I've been fiddling with clone
calls, and I noticed three different outcomes for different child thread stack allocations. The following demo allocates a stack n-bytes big where n is passed as an argument, then attempts to clone.
foo.c:
#define _GNU_SOURCE
#include <stdlib.h>
#include <unistd.h>
#include <sched.h>
#include <errno.h>
int child(void *arg)
{
(void)arg;
write(STDOUT_FILENO, "carpe momentum\n", 15);
return 0;
}
int main(int argc, char **argv)
{
long stacksize;
pid_t pid;
void *stack;
if (argc < 2)
return 1;
errno = 0;
stacksize = strtol(argv[1], NULL, 0);
if (errno != 0)
return 1;
stack = malloc(stacksize);
if (stack == NULL)
return 1;
pid = clone(child, stack + stacksize, 0, NULL);
if (pid == -1)
return 1;
write(STDOUT_FILENO, "success\n", 8);
return 0;
}
Here are my observations:
$ cc -o foo foo.c
$ ./foo 0
Segmentation fault
$ ./foo 23
Segmentation fault
$ ./foo 24
success
$ ./foo 583
success
$ ./foo 584
success
carpe momentum
$ ./foo 1048576 #1024 * 1024, amount suggested by man-page example
success
carpe momentum
All of the smattering of samples between 0 and 23 segfaulted, and for all of the samples between 24 and 583 the parent succeeded but the child was silent. Anything reasonable above 584 causes both to succeed.
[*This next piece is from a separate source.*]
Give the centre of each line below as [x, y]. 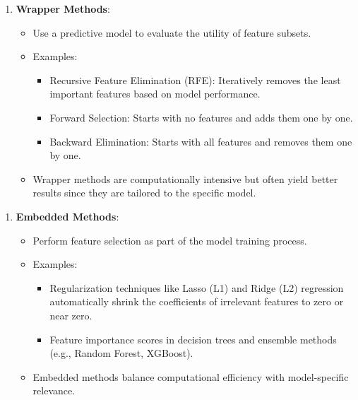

Disassembly suggests that child
only uses 16 bytes of stack space, plus at least 16 more to call write
. But that's already more than the 24 bytes needed to stop segfaulting.
$ objdump -d foo
# ...
080484cb <child>:
80484cb: 55 push %ebp
80484cc: 89 e5 mov %esp,%ebp
80484ce: 83 ec 08 sub $0x8,%esp
80484d1: 83 ec 04 sub $0x4,%esp
80484d4: 6a 0f push $0xf
80484d6: 68 50 86 04 08 push $0x8048650
80484db: 6a 01 push $0x1
80484dd: e8 be fe ff ff call 80483a0 <write@plt>
80484e2: 83 c4 10 add $0x10,%esp
80484e5: b8 00 00 00 00 mov $0x0,%eax
80484ea: c9 leave
80484eb: c3 ret
# ...
This prompts several overlapping questions.
- Why doesn't
clone
segfault between 24 and 583 bytes of stack? - How does
child
fail silently with too little stack? - What is all that stack space used for?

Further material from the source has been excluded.